─── Data records

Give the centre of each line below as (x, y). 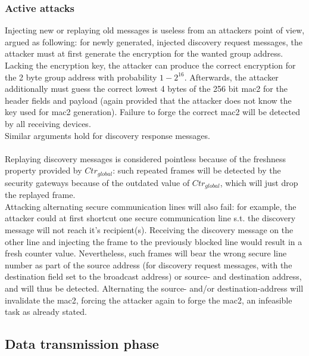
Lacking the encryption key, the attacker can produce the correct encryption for (150, 65)
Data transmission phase (82, 344)
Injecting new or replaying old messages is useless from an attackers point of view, (155, 30)
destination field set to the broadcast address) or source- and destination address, (153, 276)
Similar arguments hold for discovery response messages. (107, 135)
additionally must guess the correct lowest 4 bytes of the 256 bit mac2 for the (146, 89)
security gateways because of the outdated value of (97, 182)
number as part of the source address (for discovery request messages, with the (149, 264)
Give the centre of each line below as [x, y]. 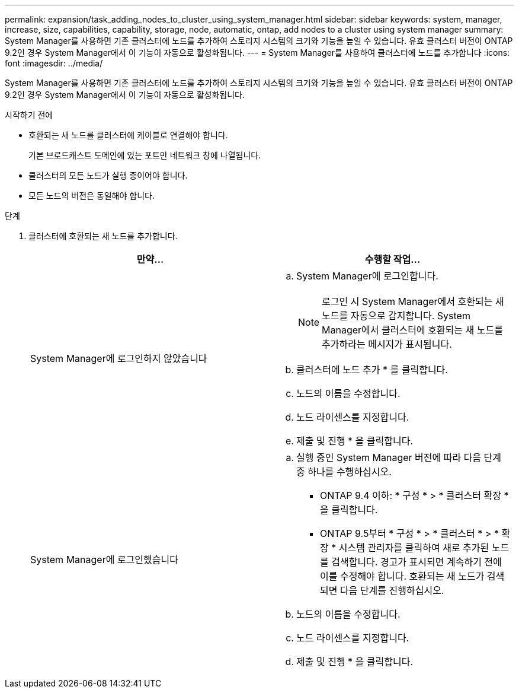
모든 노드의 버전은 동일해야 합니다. [92, 195]
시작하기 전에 [29, 115]
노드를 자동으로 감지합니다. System [396, 316]
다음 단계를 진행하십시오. [392, 590]
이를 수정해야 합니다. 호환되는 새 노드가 [402, 576]
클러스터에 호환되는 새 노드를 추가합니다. [103, 236]
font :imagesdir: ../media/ [54, 63]
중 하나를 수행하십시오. [344, 472]
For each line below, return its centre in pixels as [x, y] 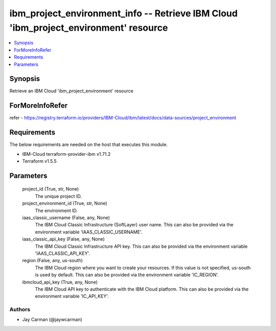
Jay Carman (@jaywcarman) [52, 320]
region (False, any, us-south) [52, 261]
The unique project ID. [58, 196]
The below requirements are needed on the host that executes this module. [89, 145]
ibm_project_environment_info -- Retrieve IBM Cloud [123, 13]
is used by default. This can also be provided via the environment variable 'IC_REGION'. [127, 275]
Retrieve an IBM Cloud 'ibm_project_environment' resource [72, 91]
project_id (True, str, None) [51, 189]
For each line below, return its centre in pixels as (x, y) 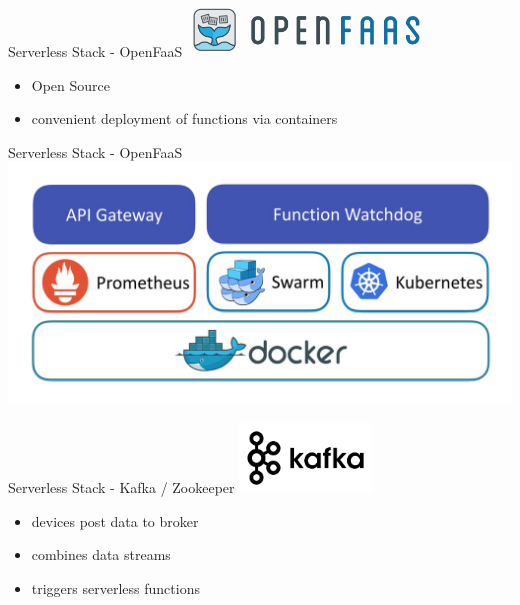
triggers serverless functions (115, 587)
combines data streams (101, 554)
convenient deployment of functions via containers (184, 118)
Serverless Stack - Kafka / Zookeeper (121, 487)
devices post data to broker (115, 520)
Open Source (71, 84)
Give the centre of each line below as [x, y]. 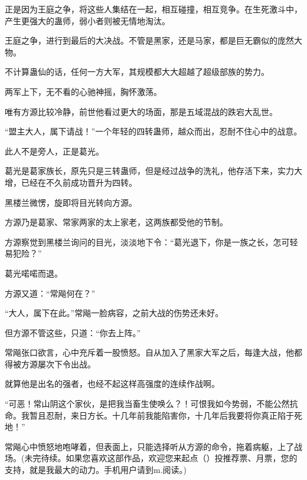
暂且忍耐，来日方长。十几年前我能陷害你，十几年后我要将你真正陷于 [161, 415]
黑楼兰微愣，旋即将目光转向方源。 [71, 202]
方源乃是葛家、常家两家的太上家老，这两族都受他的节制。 [116, 222]
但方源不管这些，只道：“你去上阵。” [73, 332]
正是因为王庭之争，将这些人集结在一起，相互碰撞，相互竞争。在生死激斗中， [153, 9]
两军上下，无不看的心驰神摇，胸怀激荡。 [83, 91]
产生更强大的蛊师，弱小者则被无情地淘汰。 [87, 20]
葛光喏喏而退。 [34, 273]
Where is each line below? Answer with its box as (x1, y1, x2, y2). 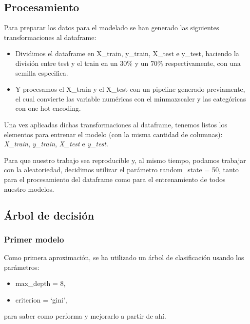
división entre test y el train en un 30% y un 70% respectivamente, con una (15, 58, 241, 68)
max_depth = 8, (15, 278, 66, 288)
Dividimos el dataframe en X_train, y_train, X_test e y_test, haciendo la (15, 48, 239, 59)
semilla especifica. (15, 67, 68, 78)
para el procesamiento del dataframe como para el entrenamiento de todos (4, 174, 226, 184)
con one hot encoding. (15, 103, 81, 113)
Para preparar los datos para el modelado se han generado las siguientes (4, 22, 219, 33)
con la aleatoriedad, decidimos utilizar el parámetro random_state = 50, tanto (4, 164, 239, 175)

──────

## What to produce
In your answer, repeat all the entries exactly, but leave out the pictures.

## Written solution
Give the centre of each line below as (x, y). 
Lacking the encryption key, the attacker can produce the correct encryption for (150, 65)
Data transmission phase (82, 344)
Injecting new or replaying old messages is useless from an attackers point of view, (155, 30)
destination field set to the broadcast address) or source- and destination address, (153, 276)
Similar arguments hold for discovery response messages. (107, 135)
additionally must guess the correct lowest 4 bytes of the 256 bit mac2 for the (146, 89)
security gateways because of the outdated value of (97, 182)
number as part of the source address (for discovery request messages, with the (149, 264)
Give the centre of each line below as [x, y]. 
모든 노드의 버전은 동일해야 합니다. [92, 195]
시작하기 전에 [29, 115]
노드를 자동으로 감지합니다. System [396, 316]
다음 단계를 진행하십시오. [392, 590]
이를 수정해야 합니다. 호환되는 새 노드가 [402, 576]
클러스터에 호환되는 새 노드를 추가합니다. [103, 236]
font :imagesdir: ../media/ [54, 63]
중 하나를 수행하십시오. [344, 472]
For each line below, return its centre in pixels as [x, y] 
Jay Carman (@jaywcarman) [52, 320]
region (False, any, us-south) [52, 261]
The unique project ID. [58, 196]
The below requirements are needed on the host that executes this module. [89, 145]
ibm_project_environment_info -- Retrieve IBM Cloud [123, 13]
is used by default. This can also be provided via the environment variable 'IC_REGION'. [127, 275]
Retrieve an IBM Cloud 'ibm_project_environment' resource [72, 91]
project_id (True, str, None) [51, 189]
For each line below, return its centre in pixels as (x, y) 
triggers serverless functions (115, 587)
combines data streams (101, 554)
convenient deployment of functions via containers (184, 118)
Serverless Stack - Kafka / Zookeeper (121, 487)
devices post data to broker (115, 520)
Open Source (71, 84)
Give the centre of each line below as [x, y]. 
暂且忍耐，来日方长。十几年前我能陷害你，十几年后我要将你真正陷于 [161, 415]
黑楼兰微愣，旋即将目光转向方源。 [71, 202]
方源乃是葛家、常家两家的太上家老，这两族都受他的节制。 [116, 222]
但方源不管这些，只道：“你去上阵。” [73, 332]
正是因为王庭之争，将这些人集结在一起，相互碰撞，相互竞争。在生死激斗中， [153, 9]
两军上下，无不看的心驰神摇，胸怀激荡。 [83, 91]
产生更强大的蛊师，弱小者则被无情地淘汰。 [87, 20]
葛光喏喏而退。 [34, 273]
Where is each line below? Answer with its box as (x1, y1, x2, y2). 
división entre test y el train en un 30% y un 70% respectivamente, con una (15, 58, 241, 68)
max_depth = 8, (15, 278, 66, 288)
Dividimos el dataframe en X_train, y_train, X_test e y_test, haciendo la (15, 48, 239, 59)
semilla especifica. (15, 67, 68, 78)
para el procesamiento del dataframe como para el entrenamiento de todos (4, 174, 226, 184)
con one hot encoding. (15, 103, 81, 113)
Para preparar los datos para el modelado se han generado las siguientes (4, 22, 219, 33)
con la aleatoriedad, decidimos utilizar el parámetro random_state = 50, tanto (4, 164, 239, 175)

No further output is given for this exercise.